It’s Only a Test, but What a Test

By BRIAN STELTER

At 2 p.m. Eastern time on Wednesday all television channels and radio stations in the United States will be interrupted by a brief test of the nation’s Emergency Alert System.

Viewers and listeners are accustomed to hearing the tones and reminders — “this is just a test” — when the systems are activated locally each week by broadcasters. But government officials say the national system has never been tested before as a whole, nor has it ever been used in an emergency, allowing the president to address the public during a national emergency.

Officials said the nationwide test should last about 30 seconds as it digitally ripples across the country. Government agencies and media companies have sought to spread the word about the test so that it does sneak up on, and potentially scare, the public.

Michael Powell, the head of the Cable and Telecommunications Trade Association, wrote on Twitter, “No one wants a ‘War of the Worlds’ sequel!”
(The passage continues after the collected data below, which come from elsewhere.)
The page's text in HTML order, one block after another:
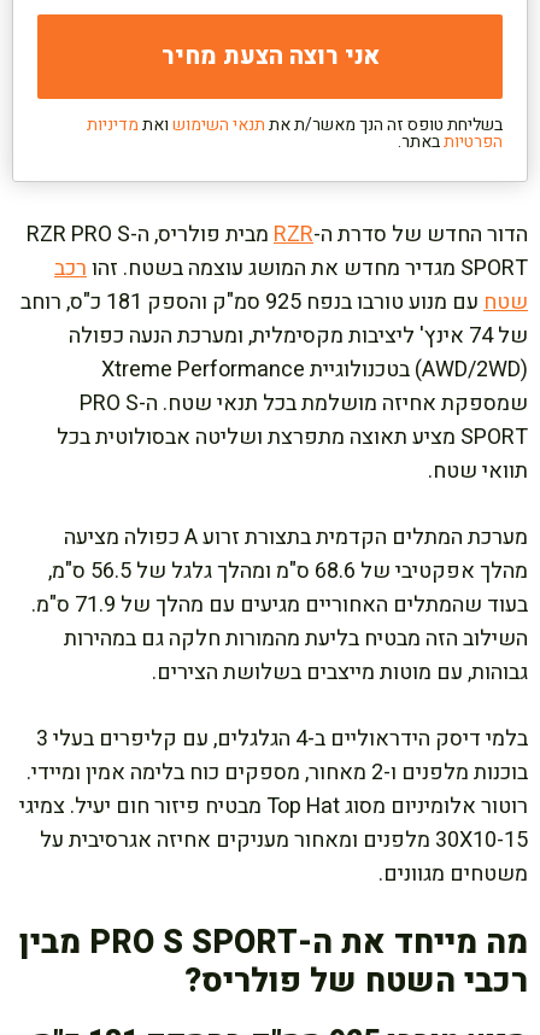
בשליחת טופס זה הנך מאשר/ת אתתנאי השימושואתמדיניות
הפרטיותבאתר.
הדור החדש של סדרת ה-RZR
מבית פולריס, ה-RZR PRO S
SPORT מגדיר מחדש את המושג עוצמה בשטח. זהו
רכב
שטח
עם מנוע טורבו בנפח 925 סמ"ק והספק 181 כ"ס, רוחב
של 74 אינץ' ליציבות מקסימלית, ומערכת הנעה כפולה
(AWD/2WD) בטכנולוגיית Xtreme Performance
שמספקת אחיזה מושלמת בכל תנאי שטח. ה-PRO S
SPORT מציע תאוצה מתפרצת ושליטה אבסולוטית בכל
תוואי שטח.
מערכת המתלים הקדמית בתצורת זרוע A כפולה מציעה
מהלך אפקטיבי של 68.6 ס"מ ומהלך גלגל של 56.5 ס"מ,
בעוד שהמתלים האחוריים מגיעים עם מהלך של 71.9 ס"מ.
השילוב הזה מבטיח בליעת מהמורות חלקה גם במהירות
גבוהות, עם מוטות מייצבים בשלושת הצירים.
בלמי דיסק הידראוליים ב-4 הגלגלים, עם קליפרים בעלי 3
בוכנות מלפנים ו-2 מאחור, מספקים כוח בלימה אמין ומיידי.
רוטור אלומיניום מסוג Top Hat מבטיח פיזור חום יעיל. צמיגי
30X10-15 מלפנים ומאחור מעניקים אחיזה אגרסיבית על
משטחים מגוונים.
מה מייחד את ה-PRO S SPORT מבין
רכבי השטח של פולריס?
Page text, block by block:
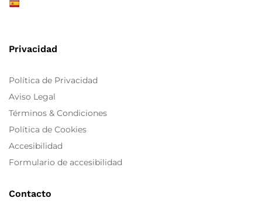
Privacidad
Política de Privacidad
Aviso Legal
Términos & Condiciones
Política de Cookies
Accesibilidad
Formulario de accesibilidad
Contacto
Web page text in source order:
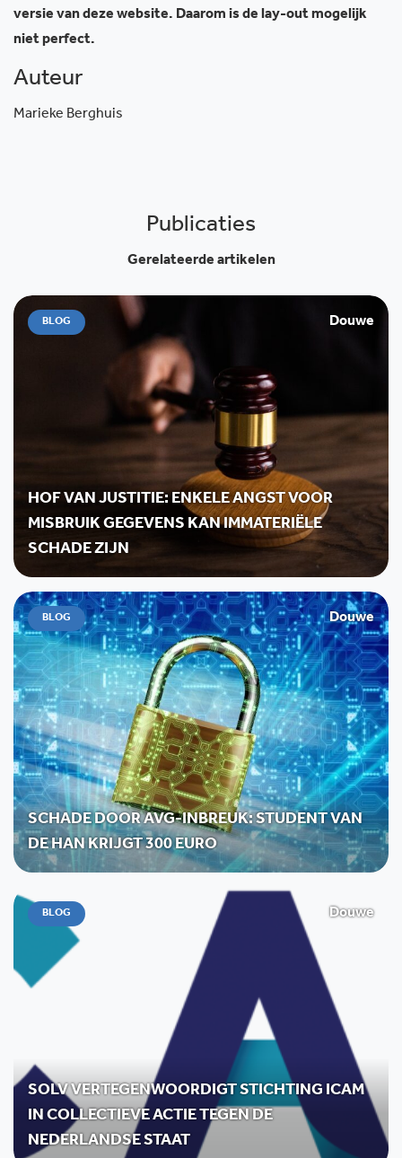
versie van deze website. Daarom is de lay-out mogelijk
niet perfect.
Auteur
Marieke Berghuis
Publicaties
Gerelateerde artikelen
BLOG Douwe
HOF VAN JUSTITIE: ENKELE ANGST VOOR
MISBRUIK GEGEVENS KAN IMMATERIËLE
SCHADE ZIJN
BLOG Douwe
SCHADE DOOR AVG-INBREUK: STUDENT VAN
DE HAN KRIJGT 300 EURO
BLOG Douwe
SOLV VERTEGENWOORDIGT STICHTING ICAM
IN COLLECTIEVE ACTIE TEGEN DE
NEDERLANDSE STAAT
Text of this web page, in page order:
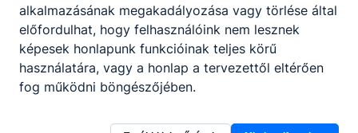
alkalmazásának megakadályozása vagy törlése által
előfordulhat, hogy felhasználóink nem lesznek
képesek honlapunk funkcióinak teljes körű
használatára, vagy a honlap a tervezettől eltérően
fog működni böngészőjében.
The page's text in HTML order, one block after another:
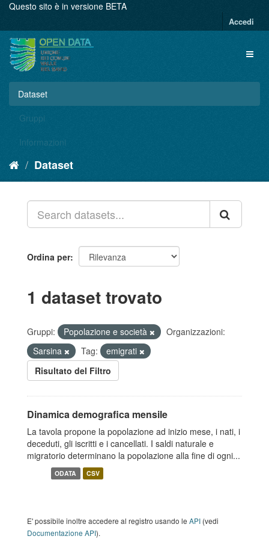
Salta
contenuto
Questo sito è in versione BETA
Accedi
Dataset
Gruppi
Informazioni
Dataset
Ordina per
1 dataset trovato
Gruppi: Popolazione e società
Organizzazioni:
Sarsina
Tag:
emigrati
Risultato del Filtro
Dinamica demografica mensile
La tavola propone la popolazione ad inizio mese, i nati, i
deceduti, gli iscritti e i cancellati. I saldi naturale e
migratorio determinano la popolazione alla fine di ogni...
ODATA CSV
E' possibile inoltre accedere al registro usando le API (vedi
Documentazione API).
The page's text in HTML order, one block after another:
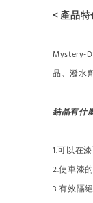
< 產品
Mystery-
品、潑水
結晶有什
1.可以在
2.使車漆
3.有效隔
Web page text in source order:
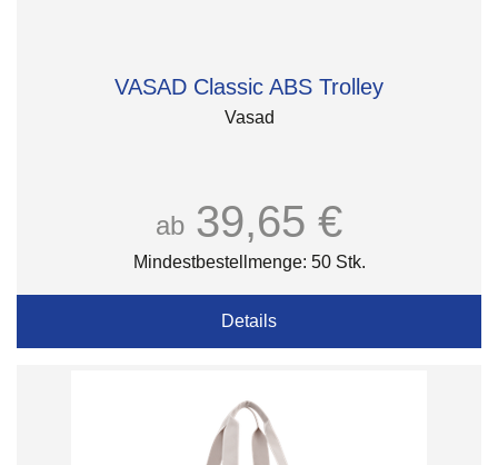
VASAD Classic ABS Trolley
Vasad
ab 39,65 €
Mindestbestellmenge: 50 Stk.
Details
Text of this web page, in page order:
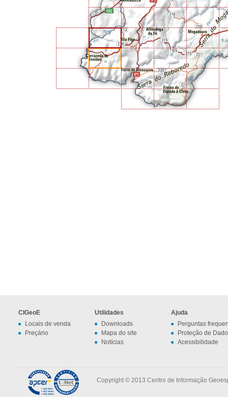
CIGeoE
Locais de venda
Preçário
Utilidades
Downloads
Mapa do site
Notícias
Ajuda
Perguntas
Proteção de
Acessibilidade
Copyright © 2013 Centro de Informação
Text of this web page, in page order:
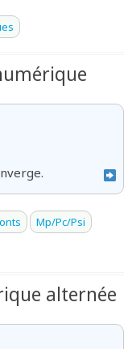
Mp/Pc/Psi
alternée
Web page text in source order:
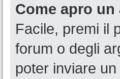
Come apro
Facile, premi il
forum o degli
poter inviare
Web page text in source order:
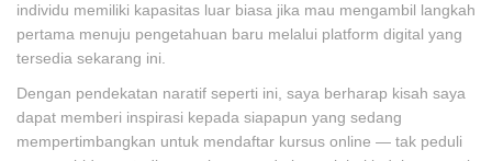
individu memiliki kapasitas luar biasa jika mau mengambil langkah
pertama menuju pengetahuan baru melalui platform digital yang
tersedia sekarang ini.
Dengan pendekatan naratif seperti ini, saya berharap kisah saya
dapat memberi inspirasi kepada siapapun yang sedang
mempertimbangkan untuk mendaftar kursus online — tak peduli

In a blog post, the trade association wrote: “Our message is simple: This is just a test of the system, and no action is required.”
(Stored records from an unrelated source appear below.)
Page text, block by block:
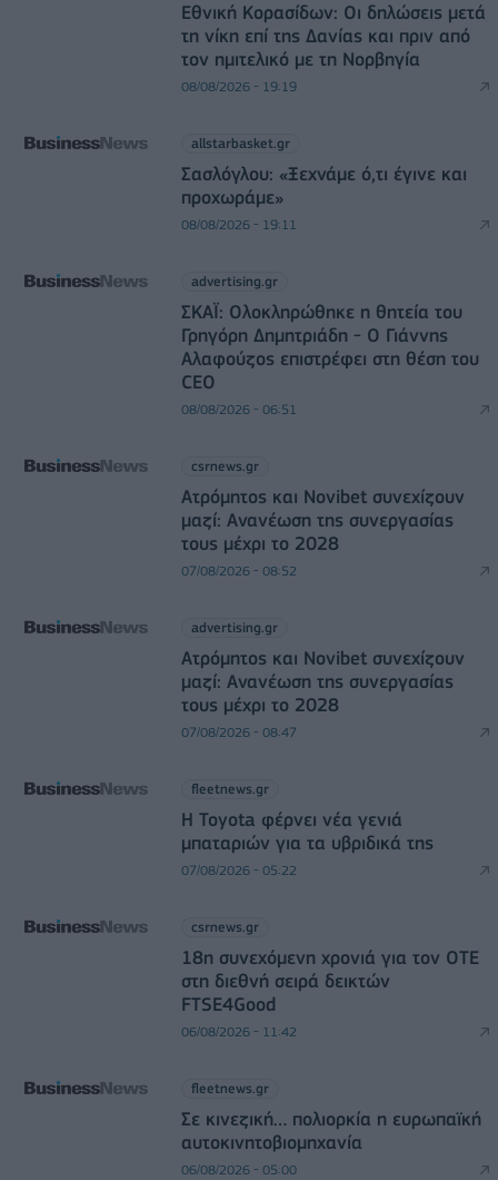
Εθνική Κορασίδων: Οι δηλώσεις μετά
τη νίκη επί της Δανίας και πριν από
τον ημιτελικό με τη Νορβηγία
08/08/2026 - 19:19
allstarbasket.gr
Σασλόγλου: «Ξεχνάμε ό,τι έγινε και
προχωράμε»
08/08/2026 - 19:11
advertising.gr
ΣΚΑΪ: Ολοκληρώθηκε η θητεία του
Γρηγόρη Δημητριάδη - Ο Γιάννης
Αλαφούζος επιστρέφει στη θέση του
CEO
08/08/2026 - 06:51
csrnews.gr
Ατρόμητος και Novibet συνεχίζουν
μαζί: Ανανέωση της συνεργασίας
τους μέχρι το 2028
07/08/2026 - 08:52
advertising.gr
Ατρόμητος και Novibet συνεχίζουν
μαζί: Ανανέωση της συνεργασίας
τους μέχρι το 2028
07/08/2026 - 08:47
fleetnews.gr
Η Toyota φέρνει νέα γενιά
μπαταριών για τα υβριδικά της
07/08/2026 - 05:22
csrnews.gr
18η συνεχόμενη χρονιά για τον ΟΤΕ
στη διεθνή σειρά δεικτών
FTSE4Good
06/08/2026 - 11:42
fleetnews.gr
Σε κινεζική… πολιορκία η ευρωπαϊκή
αυτοκινητοβιομηχανία
06/08/2026 - 05:00
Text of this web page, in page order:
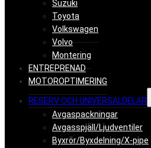
Suzuki
Toyota
Volkswagen
Volvo
Montering
ENTREPRENAD
MOTOROPTIMERING
RESERV OCH UNIVERSALDELAR
Avgaspackningar
Avgasspjäll/Ljudventiler
Byxrör/Byxdelning/X-pipe
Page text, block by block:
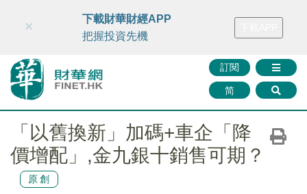
財華智庫網 FINTV FINMETA 財華證券 媒體矩陣
訂閱
简
×
下載財華財經APP
把握投資先機
「以舊換新」加碼+車企「降
價增配」,金九銀十銷售可期？
原創
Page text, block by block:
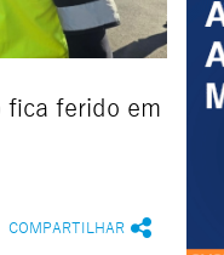
fica ferido em
COMPARTILHAR
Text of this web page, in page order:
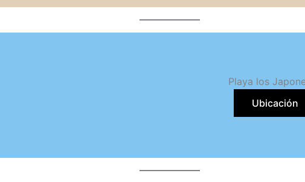
Playa los
Ubicación
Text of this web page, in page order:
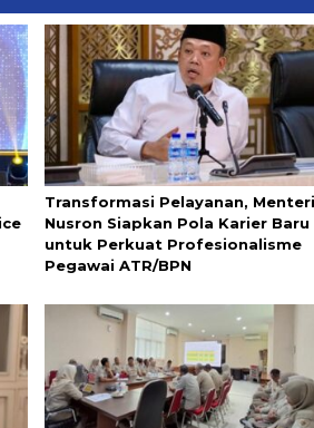
Transformasi Pelayanan, Menteri
Nusron Siapkan Pola Karier Baru
untuk Perkuat Profesionalisme
Pegawai ATR/BPN
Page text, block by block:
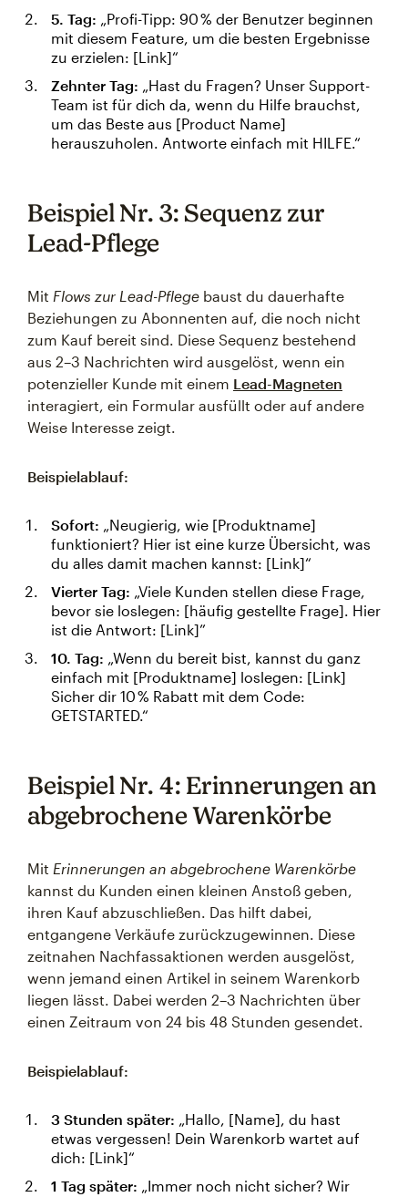
5. Tag: „Profi-Tipp: 90 % der Benutzer beginnen
mit diesem Feature, um die besten Ergebnisse
zu erzielen: [Link]“
Zehnter Tag: „Hast du Fragen? Unser Support-
Team ist für dich da, wenn du Hilfe brauchst,
um das Beste aus [Product Name]
herauszuholen. Antworte einfach mit HILFE.“
Beispiel Nr. 3: Sequenz zur
Lead-Pflege
Mit Flows zur Lead-Pflege baust du dauerhafte
Beziehungen zu Abonnenten auf, die noch nicht
zum Kauf bereit sind. Diese Sequenz bestehend
aus 2–3 Nachrichten wird ausgelöst, wenn ein
potenzieller Kunde mit einem Lead-Magneten
interagiert, ein Formular ausfüllt oder auf andere
Weise Interesse zeigt.
Beispielablauf:
Sofort: „Neugierig, wie [Produktname]
funktioniert? Hier ist eine kurze Übersicht, was
du alles damit machen kannst: [Link]“
Vierter Tag: „Viele Kunden stellen diese Frage,
bevor sie loslegen: [häufig gestellte Frage]. Hier
ist die Antwort: [Link]”
10. Tag: „Wenn du bereit bist, kannst du ganz
einfach mit [Produktname] loslegen: [Link]
Sicher dir 10 % Rabatt mit dem Code:
GETSTARTED.“
Beispiel Nr. 4: Erinnerungen an
abgebrochene Warenkörbe
Mit Erinnerungen an abgebrochene Warenkörbe
kannst du Kunden einen kleinen Anstoß geben,
ihren Kauf abzuschließen. Das hilft dabei,
entgangene Verkäufe zurückzugewinnen. Diese
zeitnahen Nachfassaktionen werden ausgelöst,
wenn jemand einen Artikel in seinem Warenkorb
liegen lässt. Dabei werden 2–3 Nachrichten über
einen Zeitraum von 24 bis 48 Stunden gesendet.
Beispielablauf:
3 Stunden später: „Hallo, [Name], du hast
etwas vergessen! Dein Warenkorb wartet auf
dich: [Link]“
1 Tag später: „Immer noch nicht sicher? Wir
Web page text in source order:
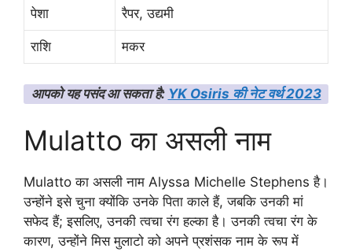
पेशा रैपर, उद्यमी
राशि मकर
आपको यह पसंद आ सकता है: YK Osiris की नेट वर्थ 2023
Mulatto का असली नाम
Mulatto का असली नाम Alyssa Michelle Stephens है।
उन्होंने इसे चुना क्योंकि उनके पिता काले हैं, जबकि उनकी मां
सफेद हैं; इसलिए, उनकी त्वचा रंग हल्का है। उनकी त्वचा रंग के
कारण, उन्होंने मिस मुलाटो को अपने प्रशंसक नाम के रूप में
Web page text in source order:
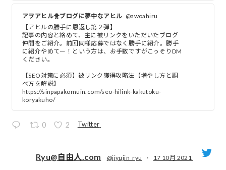
アヲアヒル🐥ブログに夢中なアヒル @awoahiru
【アヒルの勝手に恩返し第２弾】
記事の内容と絡めて、主に被リンクをいただいたブログ
仲間をご紹介。前回同様応募ではなく勝手に紹介。勝手
に紹介やめてー！という方は、お手数ですがこっそりDM
ください。
【SEO対策に必須】被リンク獲得攻略法【増やし方と調
べ方を解説】
https://sinpapakomuin.com/seo-hilink-kakutoku-
koryakuho/
0 2 Twitter
Ryu@自由人.com @jiyujin_ryu · 17 10月 2021

The Federal Communications Commission and the Federal Emergency Management Agency are leading the effort to carry out what is formally called the Presidential Emergency Action Notification. The test “will allow
emergency personnel to assess and improve our alerting capabilities in the event of a crisis,” the White House wrote Tuesday in a blog post.

During the test, the on-screen text set up by the government will say, “This is an Emergency Action Notification.” It will not specify that the notification is only a test because officials want the test to duplicate actual alert conditions “as closely as possible,” according to an F.C.C. planning document. But voiceovers and other on-screen graphics will indicate that there is no need for alarm.

Planning for the test has not been without its hiccups. Last month, the cable trade association asked the government to postpone it because some cable systems appeared to be unable to include their won “this is just a test” graphics. Perhaps to alleviate their concerns, the government shortened the test to 30 seconds, after having planned for it to last for up to three minutes.

Television and radio stations will have to report back to the agency about whether they received the test message and whether they rebroadcast it. “We’re confident that the vast majority of local radio and TV stations will participate in the E.A.S. test, and that those tests will be successful,” a spokesman for the National Association of Broadcasters said.

Satellite distributors like DirecTV and cable distributors like Comcast will participate along with over-the-air stations. DirecTV said its customer service agents are prepared to answer questions from customers about the interruption, adding, “we expect the test to go smoothly.”

Internet connections are not included in the test.

Notifications about the test have been hard to miss — though some people surely will be surprised by it anyway. Public service announcements and graphics have run on local stations, messages have appeared on cable customer bills and Web sites and news segments have informed people about the plan.

What is now called the emergency alert system was first authorized in 1951 by President Harry Truman. It was first intended to inform Americans about an impending nuclear attack and was called CONELRAD, short for “Control of Electromagnetic Radiation.” The system was superseded by the emergency broadcast system, which was used primarily for local weather alerts and was replaced by the current emergency alert system in 1997.

The current system has never been turned on nationwide. After the terrorist attacks of Sept. 11, 2001, President George W. Bush addressed the nation through the major television networks without activating the emergency alert system. The networks were able to transmit Mr. Bush’s statements live on their own.